Each line from the one containing "L’esprit de Harry" to the last line of the listing below is to be duplicated exactly, and no picture is to be carried over.
*** DATASET Section Begins ***
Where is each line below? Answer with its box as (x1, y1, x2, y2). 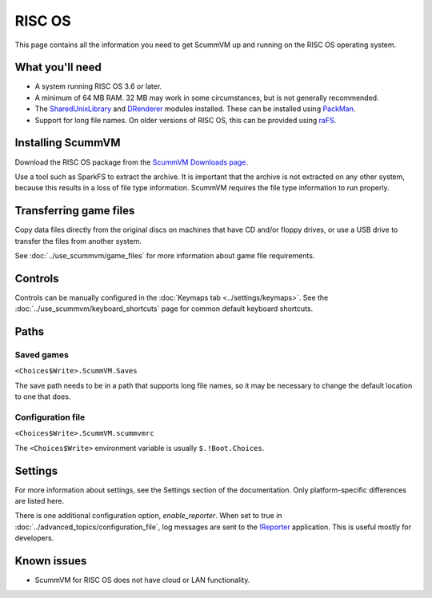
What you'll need (14, 61, 102, 74)
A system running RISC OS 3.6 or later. (34, 82, 162, 91)
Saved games (14, 349, 70, 361)
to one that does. (14, 392, 71, 401)
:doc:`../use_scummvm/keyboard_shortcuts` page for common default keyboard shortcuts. (14, 304, 314, 313)
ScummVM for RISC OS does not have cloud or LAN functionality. (34, 576, 250, 585)
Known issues (14, 554, 87, 568)
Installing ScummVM (14, 136, 121, 149)
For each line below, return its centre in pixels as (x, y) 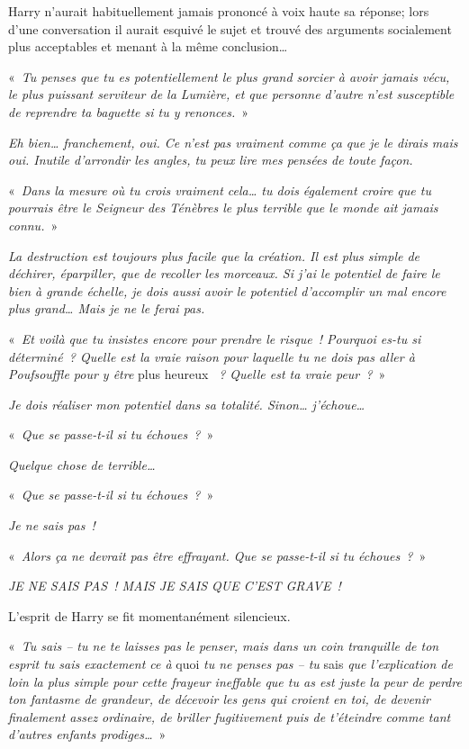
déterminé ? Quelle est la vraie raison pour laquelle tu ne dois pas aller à (212, 356)
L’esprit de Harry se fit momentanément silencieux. (149, 615)
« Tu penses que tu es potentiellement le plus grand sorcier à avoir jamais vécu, (229, 76)
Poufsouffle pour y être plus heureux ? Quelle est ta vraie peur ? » (197, 374)
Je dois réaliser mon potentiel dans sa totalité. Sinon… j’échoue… (187, 404)
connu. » (33, 225)
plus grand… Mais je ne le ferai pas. (107, 308)
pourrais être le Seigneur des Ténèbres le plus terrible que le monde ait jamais (223, 208)
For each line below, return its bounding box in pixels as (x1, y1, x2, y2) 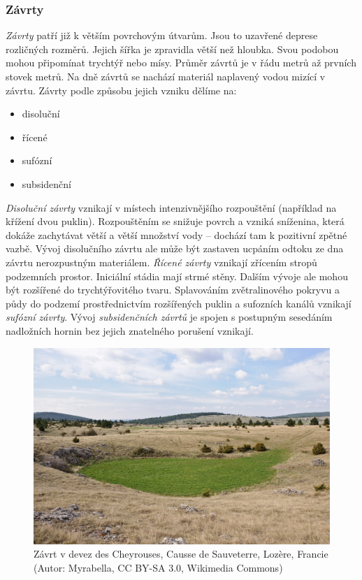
*** DATASET Section Ends ***
OUTPUT BELOW:
L’esprit de Harry se fit momentanément silencieux. (149, 615)
« Tu penses que tu es potentiellement le plus grand sorcier à avoir jamais vécu, (229, 76)
Poufsouffle pour y être plus heureux ? Quelle est ta vraie peur ? » (197, 374)
Je dois réaliser mon potentiel dans sa totalité. Sinon… j’échoue… (187, 404)
connu. » (33, 225)
plus grand… Mais je ne le ferai pas. (107, 308)
pourrais être le Seigneur des Ténèbres le plus terrible que le monde ait jamais (223, 208)
For each line below, return its bounding box in pixels as (x1, y1, x2, y2) 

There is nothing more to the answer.